PITFALLS IN RECONSTRUCTING THE TREE OF LIFE
Consider what has happened to the once-ebullient field of rRNA phylogenies. For years, phylogenies based on rRNAs were the holy grail of microbial phylogenetics. To be sure, rRNA-based phylogenies have been responsible for many successes, including the new animal phylogeny and demonstrations that the mitochondrion and chloroplast are endosym-
bionts (Adoutte et al., 1999, 2000; Aguinaldo et al., 1997; Gray, 1999; Halanych et al., 1995; Schwarz and Kossel, 1980). However, prokaryotic phylogenies are another story. One has only to read the latest Bergey’s Manual (Boone and Castenholz, 2001) to realize that the tree of prokaryotic life is fuzzy and unresolved, so much so that rRNA-based trees, although capable of identifying to which phylum a prokaryote belongs, in most cases cannot determine how the phyla are related to each other. Furthermore, our ability to determine phylogenies accurately depends upon how extensive HGT has been. If very little or no HGT has occurred, then current methods of analysis will allow one to reconstruct the clonal tree of life. At the other extreme, if all genes undergoHGTonce per year, then coherent gene trees will be unobtainable. Between these extremes lies a continuum of results, so that perhaps the question we should be asking is, how much phylogenetic information can one obtain, and how can it best be analyzed?

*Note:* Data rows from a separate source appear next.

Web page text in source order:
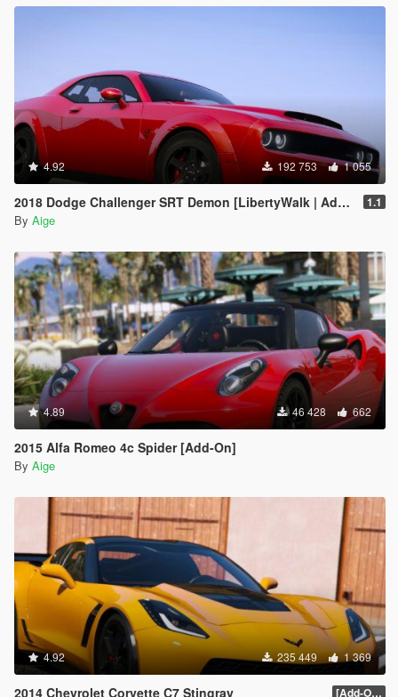
4.92 192 753 1 055
2018 Dodge Challenger SRT Demon [LibertyWalk | Add-On] 1.1
By Aige
4.89 46 428 662
2015 Alfa Romeo 4c Spider [Add-On]
By Aige
4.92 235 449 1 369
2014 Chevrolet Corvette C7 Stingray [Add-On] 1.1
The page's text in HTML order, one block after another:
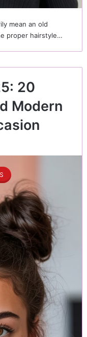
mean an old
proper hairstyle…
20
Modern
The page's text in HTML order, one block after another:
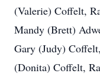
(Valerie) Coffelt,
Mandy (Brett)
Gary (Judy)
(Donita) Coffelt,
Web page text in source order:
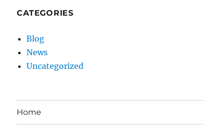
CATEGORIES
Blog
News
Uncategorized
Home
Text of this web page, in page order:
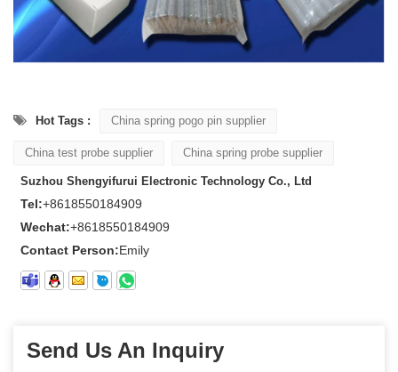
Hot Tags : China spring pogo pin supplier
China test probe supplier China spring probe supplier
Suzhou Shengyifurui Electronic Technology Co., Ltd
Tel:+8618550184909
Wechat:+8618550184909
Contact Person:Emily
Send Us An Inquiry
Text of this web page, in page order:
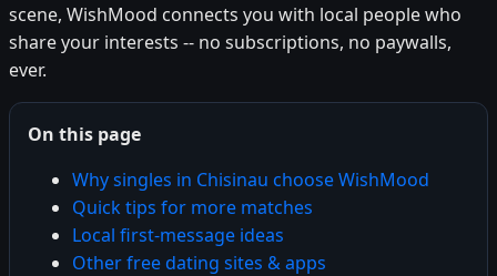
scene, WishMood connects you with local people who
share your interests -- no subscriptions, no paywalls,
ever.
On this page
Why singles in Chisinau choose WishMood
Quick tips for more matches
Local first-message ideas
Other free dating sites & apps
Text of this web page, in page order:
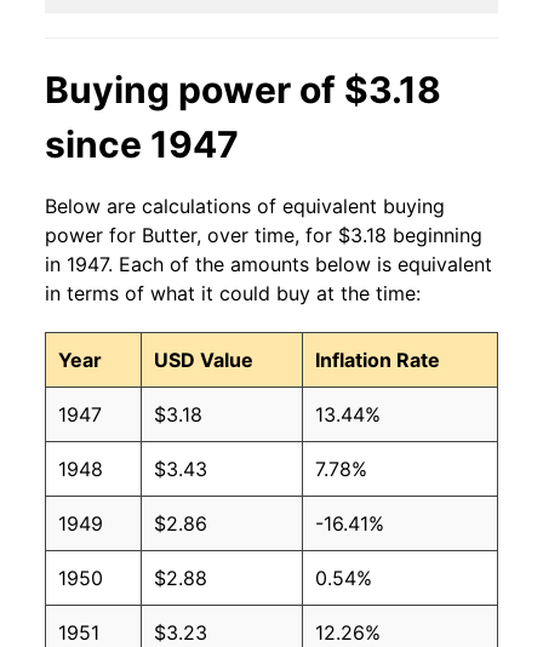
1997 $2.17 $3.70
1996 $2.05 $3.73
1995 $1.61 $3.68
1994 $1.60 $3.79
1993 $1.66 $3.75
1992 $1.83 $3.88
1991 $1.94 $3.96
1990 $1.99 $3.97
Buying power of $3.18
since 1947
Below are calculations of equivalent buying
power for Butter, over time, for $3.18 beginning
in 1947. Each of the amounts below is equivalent
in terms of what it could buy at the time:
Year USD Value Inflation Rate
1947 $3.18 13.44%
1948 $3.43 7.78%
1949 $2.86 -16.41%
1950 $2.88 0.54%
1951 $3.23 12.26%
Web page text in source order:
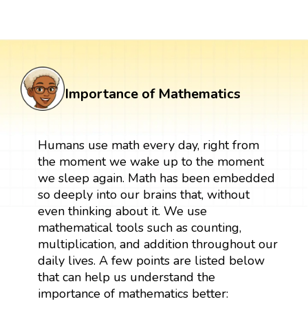
Importance of Mathematics
Humans use math every day, right from
the moment we wake up to the moment
we sleep again. Math has been embedded
so deeply into our brains that, without
even thinking about it. We use
mathematical tools such as counting,
multiplication, and addition throughout our
daily lives. A few points are listed below
that can help us understand the
importance of mathematics better:

HOW CAN ONE RECONSTRUCT THE TREE OF LIFE IN THE PRESENCE OF HGT?
Presences and absences of genes and gene products have been used for more than two decades to support parsimonious conclusions about the tree of life (Charlebois et al., 2000; Dickerson, 1980; Lake et al., 1982; Woese et al., 1986). In these analyses, the absences and presences of genes were used as character states, much in the way that nucleotides A, C, G, and T are used as character states in sequence analyses. With the availability of complete genomes, useful methods have been developed for whole-genome analyses (Fitz-Gibbon and House, 1999; Montague and Hutchison, 2000; Snel et al., 1999; Tekaia et al., 1999). However, when analyzed using parsimony and simple distance-based methods, these analyses can be significantly influenced by HGT (Eisen, 2000; House and Fitz-Gibbon, 2002).
Recently the prospects of recovering the tree of life in the presence of HGT have improved with the development of a new mathematical algorithm, conditioned reconstruction (CR), for whole-genome-based phylogenetic reconstructions (Lake and Rivera, 2004). Like some other whole-genome methods, CR analyses also use the absences and presences of genes as character states but, through the use of a reference genome, they can obtain additional information that is not available in other types of analyses. For example, by restricting the analyses to only the genes present in a reference genome R, one can also estimate the number of gene pairs that are missing in both genomes A and B. This is critical information that is not available without the reference genome, and it allows one to use a very general class of mathematical (Markov) models to reconstruct the tree of life.
In CR, the dynamic deletions and insertions of genes that occur during genome evolution, including the insertions introduced by HGT, actually help provide the information needed to reconstruct phylogenetic trees. CR appears to have the potential to reconstruct deeper branchings in the tree of life than is possible with sequence analyses, because whole gene characters evolve more slowly than nucleotides, amino acids, and even gene inserts.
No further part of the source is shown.